Troubleshooting Kafka with 2000 Microservices

Sponsor: Do you build complex software systems? See how NServiceBus makes it easier to design, build, and manage software systems that use message queues to achieve loose coupling. Get started for free.

Event-Driven Architecture is excellent for loose coupling between services. But as with everything, it comes with its challenges and complexity. One of which is Troubleshooting. I will dive into issues Wix.com experienced when using Kafka with over 2000 microservices. While this might not be your scale, you’ll likely encounter the same situations when working with Kafka or Event-Driven Architecture.

YouTube

Check out my YouTube channel, where I post all kinds of content accompanying my posts, including this video showing everything in this post.

Tracing

One of the common issues people face with Event-Driven Architecture is understanding the flow of events and interactions that occur. Because of the decoupling of producers and consumers, it can be difficult to understand how a business process or workflow is executed. This is especially true if you’re using Event Choreography. If you’re unfamiliar with Event Choreography, check out my post Event Choreography for Loosely Coupled Workflow.

Consumers are processing events and publishing their own events. As you can expect, this can be difficult to debug if there are any issues along the way. That’s why distributed tracing is an important aspect if you have a lot of long-running business processes that are driven by events.

Because of the asynchrony of an event-driven architecture, typically, you’d want to see when an event was published, which other services consumed it, and when. Also, did they publish their own event that was also consumed by who? In other words, you want to correlate from the very beginning all events and also have causation from one event to another.

Over the last several years, distributed tracing has become a lot easier because of tools like OpenTelmery. This allows you to have multiple different services involved in providing tracing data for an entire business process.

As an example, here’s an inbound request that starts from ASP.NET Core and then flows through a message broker to various other services (Sales, Billing, Shipping). You can also see internal tracing such as database or HTTP requests that occurred.

Check out my post on Distributed Tracing to discover a Distributed BIG BALL of MUD for more.

Ops

Continuing on with visualization, another common situation is wanting to have visibility into your topics. Wanting to look at messages that are published to topics, understanding where a given consumer is within the topic. While Wix.com uses Kafka, this is all very true if you’re using a queue-based broker such as RabbitMQ. You want to be able to see what messages are in a topic, and what their payloads are.

If an event has a bad/incorrect payload, either bad data or bad schema, you may need to manually fix that data so it can be consumed correctly. Having a dashboard, UI, and tooling around that is often required.

There are different tools depending on the messaging platform you’re using however I do find this space to be pretty limited still. This is why it seems most end up creating their own internal visualization, as did Wix.com

Consumer Lag

Consumer Lag occurs when events are being produced faster than you can consume them. Often there are peaks and valleys for producing events. During the valleys is when consumers can catch up so they are at or close to the most recent event published. Using a queue-based broker, you would think of this just as a queue backlog. This can happen for many reasons, one of them being the consumer cannot process an event.

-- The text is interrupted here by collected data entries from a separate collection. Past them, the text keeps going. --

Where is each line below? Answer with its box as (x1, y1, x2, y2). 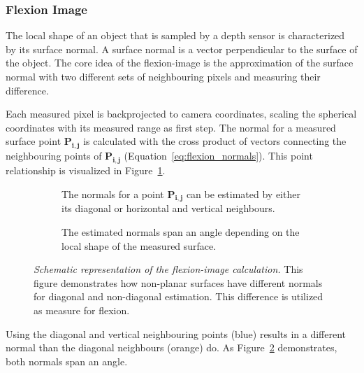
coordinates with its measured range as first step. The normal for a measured (6, 120, 336, 134)
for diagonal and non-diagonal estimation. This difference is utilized (34, 289, 323, 304)
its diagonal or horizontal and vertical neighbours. (61, 201, 275, 216)
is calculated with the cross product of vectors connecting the (83, 134, 347, 148)
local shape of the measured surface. (61, 238, 217, 253)
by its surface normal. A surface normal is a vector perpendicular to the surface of (6, 41, 358, 56)
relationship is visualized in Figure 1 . (6, 162, 166, 177)
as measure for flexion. (34, 302, 130, 317)
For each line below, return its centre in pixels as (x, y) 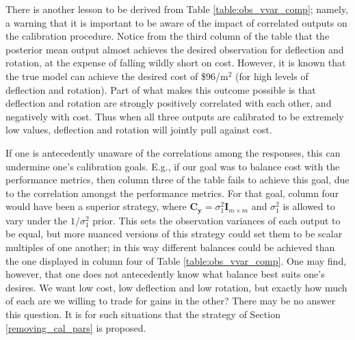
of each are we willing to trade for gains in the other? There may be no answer (171, 301)
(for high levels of (272, 76)
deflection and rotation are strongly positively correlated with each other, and (169, 103)
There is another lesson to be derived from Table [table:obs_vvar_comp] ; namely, (177, 9)
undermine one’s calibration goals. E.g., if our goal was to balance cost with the (173, 166)
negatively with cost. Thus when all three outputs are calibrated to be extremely (175, 116)
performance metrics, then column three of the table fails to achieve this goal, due (177, 180)
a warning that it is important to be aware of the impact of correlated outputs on (176, 22)
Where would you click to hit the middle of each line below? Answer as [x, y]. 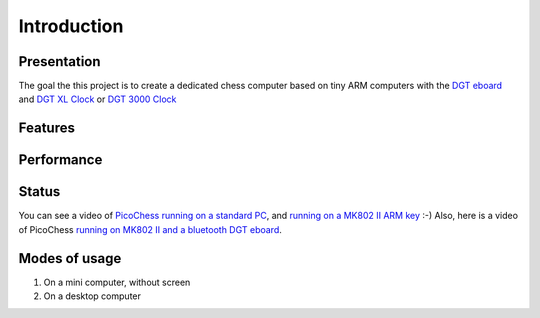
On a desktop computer [92, 296]
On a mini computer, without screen [117, 282]
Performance [60, 160]
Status [39, 191]
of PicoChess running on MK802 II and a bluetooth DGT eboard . [150, 229]
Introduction [71, 26]
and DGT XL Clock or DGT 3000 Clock [97, 99]
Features [46, 128]

The first aspect of this is knowing your topic/queue depth, processing times, latency, and other metrics. Having these types of metrics allows you to pre-emptively know when something might be going wrong and alarm.

If you’re producing 10 messages per second, and for whatever reason, you can only consume 5 messages per second, you’ll develop consumer lag that you’ll never catch back up.

With Kafka, a single partition is associated to a single consumer within a consumer group. The benefit to this is it allows ou to process messages in order from a partition. The downside to this is you don’t have competing consumers.

In the example below, there are two partitions (P1 & P2). There are three consumers. However, only one partition can have a consumer. This means that one consumer isn’t associated with any partitions.

The benefit here is that because there’s a single consumer per partition, this allows for ordered processing. However, the trade-off is you can’t call out.

If you incorrectly produce more messages to a single partition, this is another reason why you may develop consumer lag.

Failures

As mentioned, consumer lag can also be caused by failing to process a message. If this occurs, what do you do with the message you can’t process? In a queue-based broker, you may move the message to a dead letter queue. With Kafka, you’d have to copy the message to a “Dead-Letter Topic”, and then move your cursor/index past the failing event in the topic.

However, if you’re using ordered processing, you might not be able to skip an event in the topic. Because of this, I often suggest looking at why you think you needed ordered processing. Check out my post Message Ordering in Pub/Sub or Queues, which elaborates on this more and gives examples of asynchronous workflows.